The study represents “a fascinating approach” to comprehend early language acquisition in children, according to Heather Bortfeld, a cognitive scientist at the University of California, Merced.

Baby’s-eye view
Vong and his team utilized 61 hours of recordings from a camera attached to a helmet worn by a baby boy named Sam to capture experiences from the infant’s perspective. Sam, who resides near Adelaide in Australia, wore the camera for about an hour twice each week (about 1% of his waking hours), from six months to around two years old. The neural network, an AI inspired by the structure of the brain, was trained by the researchers using frames from the video and transcribed words spoken to Sam.
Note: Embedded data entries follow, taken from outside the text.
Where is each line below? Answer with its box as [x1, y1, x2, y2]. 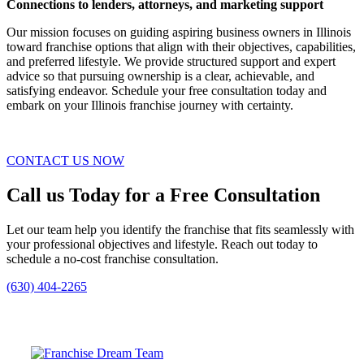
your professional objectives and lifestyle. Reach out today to [6, 236, 318, 251]
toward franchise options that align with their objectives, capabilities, [6, 40, 356, 54]
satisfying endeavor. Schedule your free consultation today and [6, 84, 327, 97]
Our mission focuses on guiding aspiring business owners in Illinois [6, 25, 351, 39]
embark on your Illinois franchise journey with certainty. [6, 98, 293, 112]
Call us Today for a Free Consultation [6, 184, 320, 206]
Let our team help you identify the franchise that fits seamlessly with [6, 222, 354, 236]
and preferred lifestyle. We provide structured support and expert [6, 54, 336, 68]

The model was exposed to 250,000 words and corresponding images captured during activities such as playing, reading, and eating. The model utilized a technique known as contrastive learning to discern which images and text tend to go together and which do not, in order to acquire information that can be used to predict which images certain words, such as ‘ball’ and ‘bowl’, refer to.
To evaluate the AI, the researchers asked the model to match a word with one of four candidate images, a test also used to assess children’s language abilities. It successfully classified the object 62% of the time — much better than the 25% expected by chance, and comparable to a similar AI model trained on 400 million image–text pairs from outside this dataset. For certain words, such as ‘apple’ and ‘dog’, the model accurately identified previously unseen examples — something humans generally find relatively easy. On average, it did so successfully 35% of the time. The AI excelled at identifying objects that occur frequently in the training data and show little variation in appearance. However, it was challenged by words that can refer to a variety of different items, such as ‘toy’.

Lessons about learning
The study’s reliance on data from a single child might raise questions about the generalizability of its findings due to variations in children’s experiences and environments, says Bortfeld. Nevertheless, the exercise revealed that a significant amount can be learned in the early stages of infancy through the formation of associations between different sensory sources, she adds. The findings also challenge the views of scientists, such as US linguist Noam Chomsky, who argue that language is too complex and the input of information is too sparse for language acquisition to occur through general learning processes. “These are among the strongest data I’ve seen showing that such ‘special’ mechanisms are not necessary,” states Bortfeld.

DeepMind AI learns simple physics like a baby
Real-world language learning is much richer and varied than the AI experienced. The researchers note that because the AI was limited to training on still images and written text, it could not experience the interactions inherent to a real baby’s life. According to Vong, the AI struggled to learn the word ‘hand’, which is typically learned early in an infant’s life. “Babies have their own hands, they have a lot of experience with them. That’s definitely a missing component of our model.” “The potential for further refinements to make the model more aligned with the complexities of human learning is vast, offering exciting avenues for advancements in cognitive sciences,” states Anirudh Goyal, a machine learning scientist at the University of Montreal, Canada.